> [Exercise details] Using the listing below, give again exactly the lines from the line with "Where is each" to the line with "used in different", inclusive, without the pictures.

> [Working data]
--- START ---

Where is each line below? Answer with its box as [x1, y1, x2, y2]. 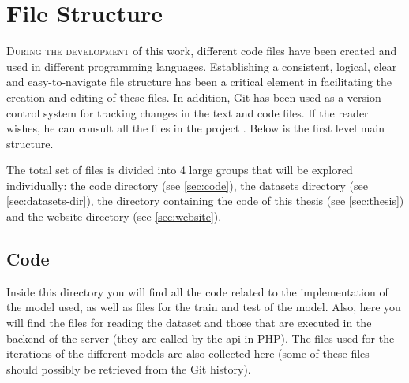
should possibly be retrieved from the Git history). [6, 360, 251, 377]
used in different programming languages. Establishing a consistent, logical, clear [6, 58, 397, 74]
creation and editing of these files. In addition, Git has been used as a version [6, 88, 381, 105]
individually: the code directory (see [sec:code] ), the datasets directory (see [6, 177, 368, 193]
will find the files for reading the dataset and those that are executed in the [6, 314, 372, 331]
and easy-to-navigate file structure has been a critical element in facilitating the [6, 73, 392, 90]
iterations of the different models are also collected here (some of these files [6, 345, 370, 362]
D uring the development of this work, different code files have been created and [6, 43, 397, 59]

--- END ---
--- START ---

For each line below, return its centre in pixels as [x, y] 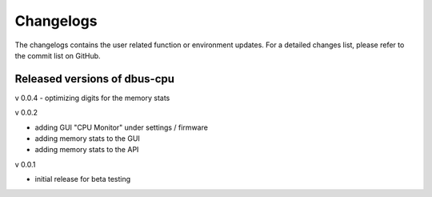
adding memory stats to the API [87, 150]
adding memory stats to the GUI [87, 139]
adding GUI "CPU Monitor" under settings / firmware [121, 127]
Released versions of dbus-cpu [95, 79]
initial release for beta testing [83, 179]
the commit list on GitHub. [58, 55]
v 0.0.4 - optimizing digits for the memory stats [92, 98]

--- END ---

> [Task answer]
Where is each line below? Answer with its box as [x1, y1, x2, y2]. 
should possibly be retrieved from the Git history). [6, 360, 251, 377]
used in different programming languages. Establishing a consistent, logical, clear [6, 58, 397, 74]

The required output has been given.